◆ Task directions
Starting with the line that has "Run steamlit app [10, 273, 118, 290]", retype each line down to the end of the entries below, without leaving any out or adding any.

[Start of Attachment]

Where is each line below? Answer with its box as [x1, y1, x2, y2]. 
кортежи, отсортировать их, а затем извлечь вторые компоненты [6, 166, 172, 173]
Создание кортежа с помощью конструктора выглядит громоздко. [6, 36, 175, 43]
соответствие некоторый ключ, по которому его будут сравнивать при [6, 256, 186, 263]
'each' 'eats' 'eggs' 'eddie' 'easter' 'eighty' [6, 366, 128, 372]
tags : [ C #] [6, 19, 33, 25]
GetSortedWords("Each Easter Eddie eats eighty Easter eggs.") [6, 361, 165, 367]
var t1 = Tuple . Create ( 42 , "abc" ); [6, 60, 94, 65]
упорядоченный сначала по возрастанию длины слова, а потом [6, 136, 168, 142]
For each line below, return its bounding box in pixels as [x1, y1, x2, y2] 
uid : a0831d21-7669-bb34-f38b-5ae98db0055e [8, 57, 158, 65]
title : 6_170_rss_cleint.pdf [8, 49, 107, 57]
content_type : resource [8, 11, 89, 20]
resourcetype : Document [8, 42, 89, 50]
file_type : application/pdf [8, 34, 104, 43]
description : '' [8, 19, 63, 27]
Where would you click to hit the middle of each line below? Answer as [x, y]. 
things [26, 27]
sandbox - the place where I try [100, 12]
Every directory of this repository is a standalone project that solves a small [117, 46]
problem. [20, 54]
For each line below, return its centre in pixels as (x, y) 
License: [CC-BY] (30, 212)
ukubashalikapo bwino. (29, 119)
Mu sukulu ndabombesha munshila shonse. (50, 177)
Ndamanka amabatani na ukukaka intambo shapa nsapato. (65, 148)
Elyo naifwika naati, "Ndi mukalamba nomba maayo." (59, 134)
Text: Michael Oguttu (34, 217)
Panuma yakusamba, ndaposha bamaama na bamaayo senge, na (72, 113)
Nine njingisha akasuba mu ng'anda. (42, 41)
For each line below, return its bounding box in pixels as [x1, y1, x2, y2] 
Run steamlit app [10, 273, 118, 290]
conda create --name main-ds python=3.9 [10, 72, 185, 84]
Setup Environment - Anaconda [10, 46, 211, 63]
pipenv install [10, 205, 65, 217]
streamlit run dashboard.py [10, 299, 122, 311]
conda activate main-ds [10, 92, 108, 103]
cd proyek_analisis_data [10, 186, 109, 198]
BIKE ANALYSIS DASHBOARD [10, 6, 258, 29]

[End of Attachment]

◆ Answer for this exercise
Run steamlit app [10, 273, 118, 290]
conda create --name main-ds python=3.9 [10, 72, 185, 84]
Setup Environment - Anaconda [10, 46, 211, 63]
pipenv install [10, 205, 65, 217]
streamlit run dashboard.py [10, 299, 122, 311]
conda activate main-ds [10, 92, 108, 103]
cd proyek_analisis_data [10, 186, 109, 198]
BIKE ANALYSIS DASHBOARD [10, 6, 258, 29]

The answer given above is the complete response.